• [WORK REQUIRED]:
Scan the material below and copy every line holding the word "predator".

• [INPUT FOR THIS TASK]:
- - - -

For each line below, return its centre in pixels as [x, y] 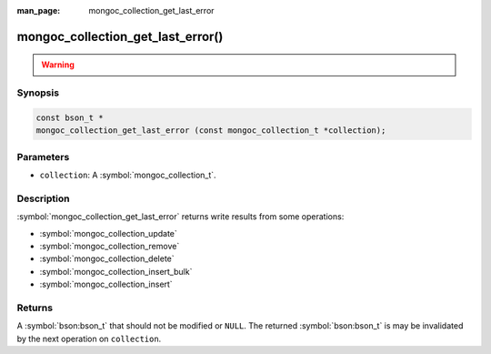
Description [43, 198]
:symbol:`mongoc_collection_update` [108, 233]
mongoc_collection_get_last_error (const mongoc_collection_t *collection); [211, 131]
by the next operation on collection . [89, 339]
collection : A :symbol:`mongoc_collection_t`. [128, 175]
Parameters [43, 157]
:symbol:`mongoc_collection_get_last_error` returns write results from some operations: [180, 217]
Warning [58, 65]
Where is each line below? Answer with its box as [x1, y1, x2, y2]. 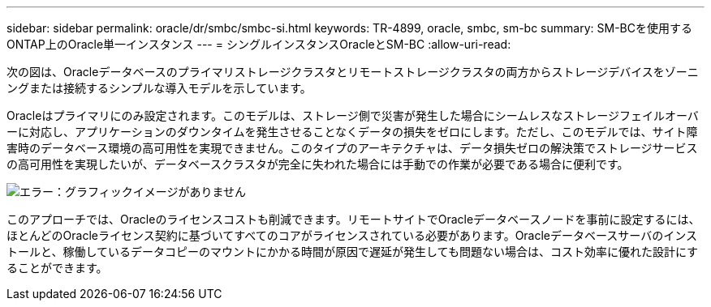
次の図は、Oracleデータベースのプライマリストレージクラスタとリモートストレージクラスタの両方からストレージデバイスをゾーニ [6, 65, 699, 79]
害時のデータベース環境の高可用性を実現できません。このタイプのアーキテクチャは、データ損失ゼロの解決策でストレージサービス [6, 141, 698, 155]
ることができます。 [6, 261, 108, 275]
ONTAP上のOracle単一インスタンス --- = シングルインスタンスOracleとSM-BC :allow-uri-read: [6, 37, 511, 51]
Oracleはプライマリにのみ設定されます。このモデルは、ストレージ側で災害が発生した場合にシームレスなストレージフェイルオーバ [6, 109, 699, 122]
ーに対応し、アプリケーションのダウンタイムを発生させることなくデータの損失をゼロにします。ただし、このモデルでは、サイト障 [6, 125, 698, 139]
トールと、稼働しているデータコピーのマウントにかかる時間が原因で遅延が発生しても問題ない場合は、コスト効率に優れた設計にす [6, 245, 699, 258]
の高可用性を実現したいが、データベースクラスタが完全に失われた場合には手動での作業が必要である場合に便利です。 [6, 157, 629, 171]
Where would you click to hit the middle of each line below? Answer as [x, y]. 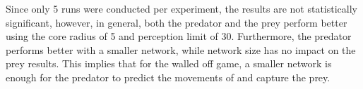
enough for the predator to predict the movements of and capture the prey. [168, 77]
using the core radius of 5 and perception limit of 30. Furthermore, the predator [179, 36]
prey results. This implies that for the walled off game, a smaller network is [169, 63]
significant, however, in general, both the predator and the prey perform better [177, 22]
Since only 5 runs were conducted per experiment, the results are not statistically [181, 8]
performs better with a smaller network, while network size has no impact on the [181, 49]
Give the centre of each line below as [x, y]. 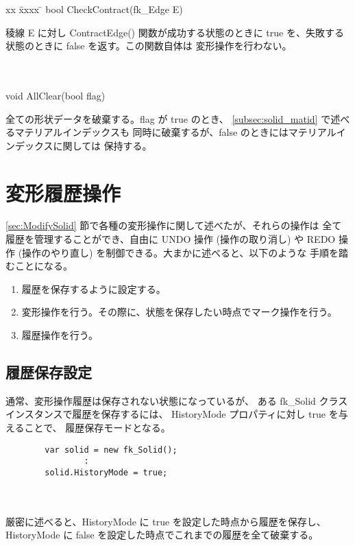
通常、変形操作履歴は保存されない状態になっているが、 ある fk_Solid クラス [177, 400]
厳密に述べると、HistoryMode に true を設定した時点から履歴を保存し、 [166, 521]
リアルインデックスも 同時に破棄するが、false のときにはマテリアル [185, 132]
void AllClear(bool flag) [56, 95]
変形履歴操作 [63, 192]
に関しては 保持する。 [102, 145]
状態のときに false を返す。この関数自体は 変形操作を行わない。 [149, 46]
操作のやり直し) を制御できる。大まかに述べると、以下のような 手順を [181, 252]
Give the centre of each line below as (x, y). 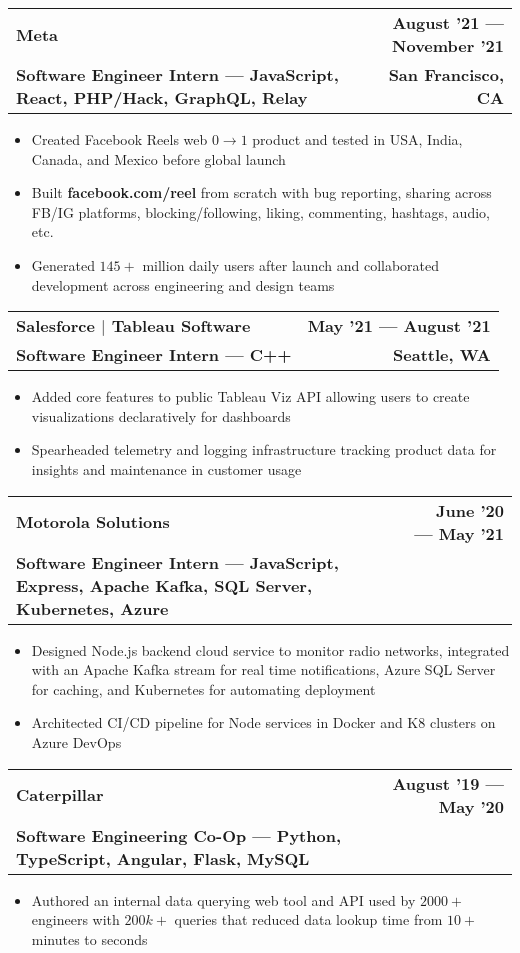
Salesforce (55, 326)
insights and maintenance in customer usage (166, 468)
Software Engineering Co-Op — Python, (179, 835)
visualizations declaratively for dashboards (161, 415)
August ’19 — (448, 783)
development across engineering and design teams (183, 284)
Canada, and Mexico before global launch (158, 158)
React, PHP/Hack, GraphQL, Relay (162, 97)
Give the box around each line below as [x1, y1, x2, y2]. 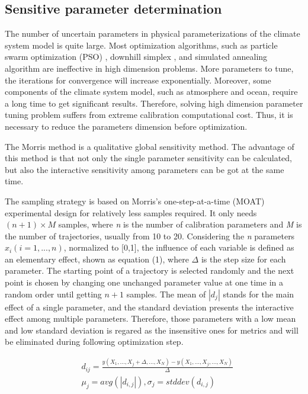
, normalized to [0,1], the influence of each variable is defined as [63, 241, 294, 254]
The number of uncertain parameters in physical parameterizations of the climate [5, 27, 300, 40]
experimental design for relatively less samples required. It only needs [5, 206, 257, 219]
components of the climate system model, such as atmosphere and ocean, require [5, 85, 298, 98]
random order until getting [5, 287, 102, 300]
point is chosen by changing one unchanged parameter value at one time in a [5, 276, 283, 289]
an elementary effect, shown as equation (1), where [5, 252, 189, 265]
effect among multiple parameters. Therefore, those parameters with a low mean [5, 312, 296, 325]
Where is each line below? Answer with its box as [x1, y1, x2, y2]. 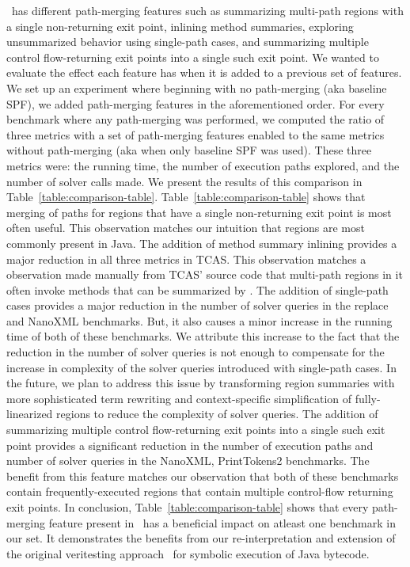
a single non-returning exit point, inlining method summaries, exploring [6, 17, 354, 34]
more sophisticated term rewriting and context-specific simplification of [6, 390, 352, 406]
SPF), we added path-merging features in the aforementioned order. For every [6, 95, 385, 112]
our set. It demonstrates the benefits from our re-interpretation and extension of [6, 530, 396, 546]
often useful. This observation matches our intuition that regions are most [6, 219, 365, 236]
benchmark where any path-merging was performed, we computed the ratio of [6, 111, 385, 127]
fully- [355, 390, 381, 406]
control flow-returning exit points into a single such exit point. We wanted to [6, 48, 379, 65]
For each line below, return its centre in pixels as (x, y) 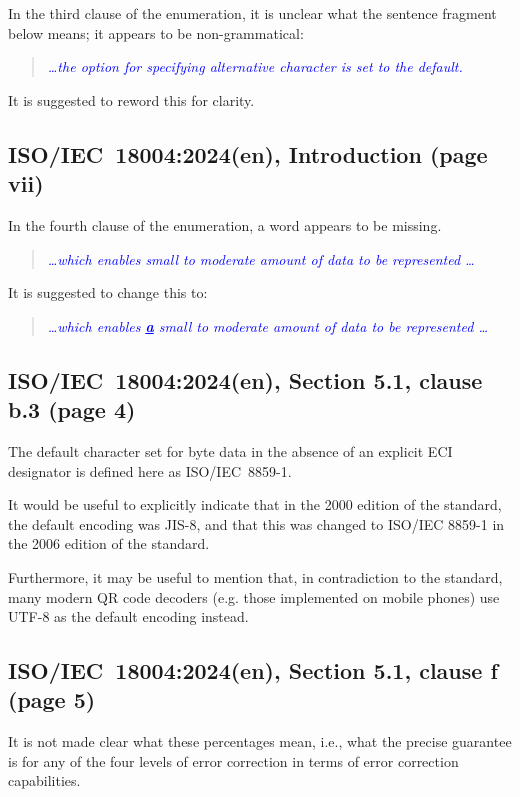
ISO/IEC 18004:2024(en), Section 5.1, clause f (253, 670)
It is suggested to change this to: (108, 292)
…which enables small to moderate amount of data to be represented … (261, 258)
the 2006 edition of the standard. (109, 543)
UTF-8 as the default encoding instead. (128, 616)
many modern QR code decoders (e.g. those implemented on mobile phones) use (254, 596)
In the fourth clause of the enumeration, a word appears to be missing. (225, 224)
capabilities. (44, 780)
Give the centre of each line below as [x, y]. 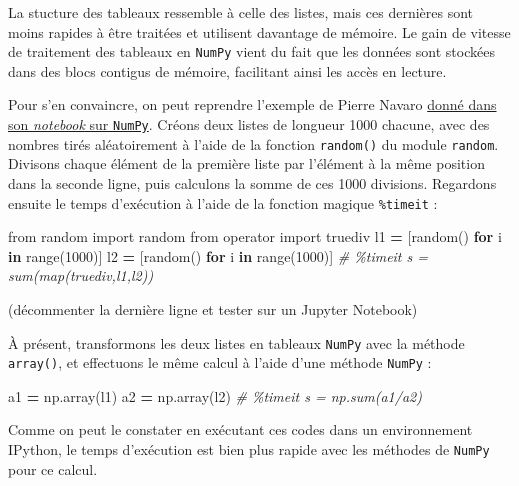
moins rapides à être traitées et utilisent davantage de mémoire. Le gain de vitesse [259, 31]
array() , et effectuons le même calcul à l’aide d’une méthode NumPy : [220, 362]
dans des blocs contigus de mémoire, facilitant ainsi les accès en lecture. [227, 70]
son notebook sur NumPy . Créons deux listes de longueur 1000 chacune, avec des [249, 124]
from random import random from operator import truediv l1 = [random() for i [255, 236]
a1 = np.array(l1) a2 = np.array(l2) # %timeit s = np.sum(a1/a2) [215, 395]
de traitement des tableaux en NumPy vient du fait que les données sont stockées [251, 51]
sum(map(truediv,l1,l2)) [81, 275]
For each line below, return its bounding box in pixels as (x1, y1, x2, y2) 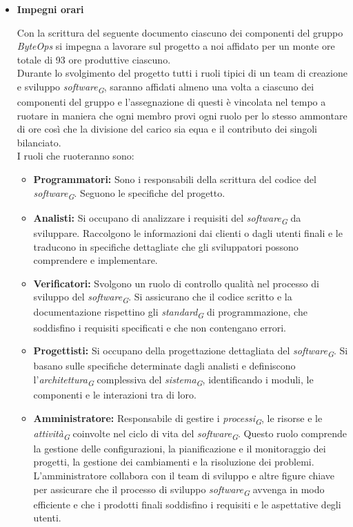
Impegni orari (17, 2, 84, 16)
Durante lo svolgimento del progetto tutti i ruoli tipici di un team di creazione (17, 66, 347, 80)
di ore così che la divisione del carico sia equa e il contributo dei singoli (17, 122, 317, 136)
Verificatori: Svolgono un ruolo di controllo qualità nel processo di (33, 276, 319, 290)
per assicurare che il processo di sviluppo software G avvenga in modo (33, 481, 325, 498)
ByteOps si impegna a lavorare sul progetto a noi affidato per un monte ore (17, 39, 335, 53)
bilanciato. (17, 135, 61, 149)
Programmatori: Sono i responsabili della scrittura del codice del (33, 172, 316, 186)
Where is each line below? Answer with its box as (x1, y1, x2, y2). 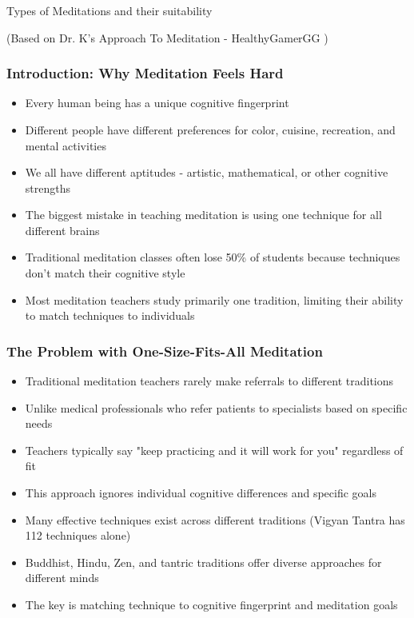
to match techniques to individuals (25, 307, 195, 324)
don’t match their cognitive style (25, 265, 185, 281)
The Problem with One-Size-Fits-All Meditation (6, 341, 323, 361)
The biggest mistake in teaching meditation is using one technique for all (25, 206, 382, 223)
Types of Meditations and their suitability (6, 2, 213, 18)
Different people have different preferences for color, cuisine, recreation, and (25, 121, 396, 138)
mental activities (25, 137, 106, 154)
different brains (25, 221, 100, 238)
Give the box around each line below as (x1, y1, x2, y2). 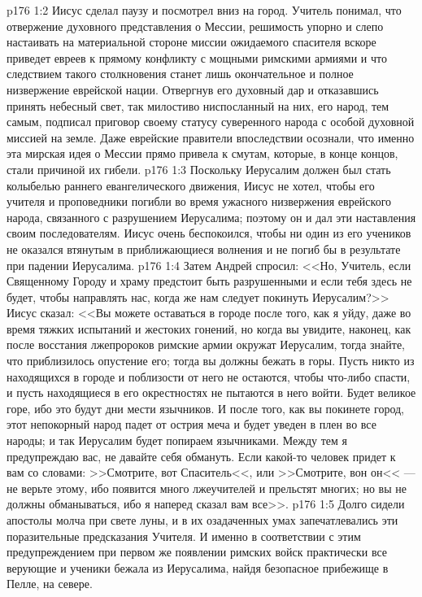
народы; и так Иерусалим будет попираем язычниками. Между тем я (7, 432, 347, 449)
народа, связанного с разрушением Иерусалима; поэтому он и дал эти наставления (7, 208, 416, 225)
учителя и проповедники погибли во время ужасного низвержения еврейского (7, 193, 392, 210)
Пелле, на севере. (7, 575, 93, 592)
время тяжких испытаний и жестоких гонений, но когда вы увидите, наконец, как (7, 320, 411, 337)
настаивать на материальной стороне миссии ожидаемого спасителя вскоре (7, 33, 376, 50)
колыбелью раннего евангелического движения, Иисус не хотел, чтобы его (7, 176, 375, 194)
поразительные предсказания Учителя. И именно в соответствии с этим (7, 527, 361, 544)
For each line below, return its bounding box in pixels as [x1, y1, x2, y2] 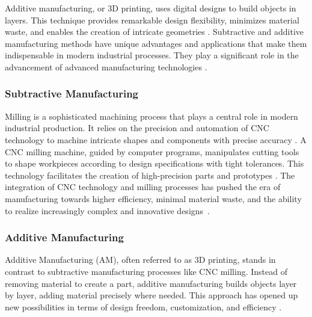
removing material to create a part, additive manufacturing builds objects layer [5, 277, 297, 289]
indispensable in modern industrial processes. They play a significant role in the [5, 49, 299, 61]
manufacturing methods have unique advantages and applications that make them [5, 37, 307, 49]
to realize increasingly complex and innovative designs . [5, 204, 210, 217]
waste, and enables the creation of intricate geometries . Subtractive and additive [5, 25, 304, 38]
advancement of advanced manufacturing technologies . [5, 60, 207, 73]
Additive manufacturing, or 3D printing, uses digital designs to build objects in [5, 2, 296, 14]
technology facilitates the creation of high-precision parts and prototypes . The [5, 168, 295, 181]
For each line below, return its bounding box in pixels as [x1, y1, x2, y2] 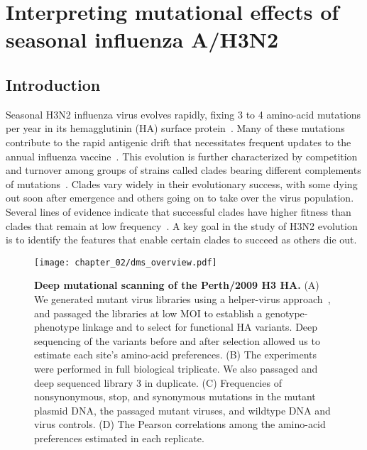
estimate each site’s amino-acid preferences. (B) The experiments [34, 347, 317, 362]
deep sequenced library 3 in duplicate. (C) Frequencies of [34, 375, 282, 390]
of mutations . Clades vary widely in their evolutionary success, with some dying [6, 176, 358, 191]
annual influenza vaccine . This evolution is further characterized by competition [6, 148, 358, 163]
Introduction [6, 73, 101, 95]
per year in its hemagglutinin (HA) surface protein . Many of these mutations [6, 121, 345, 136]
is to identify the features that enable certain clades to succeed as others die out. [6, 232, 357, 247]
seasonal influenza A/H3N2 [6, 25, 279, 54]

- - - -

• [ANSWER SECTION]:
enough for the predator to predict the movements of and capture the prey. [168, 77]
using the core radius of 5 and perception limit of 30. Furthermore, the predator [179, 36]
significant, however, in general, both the predator and the prey perform better [177, 22]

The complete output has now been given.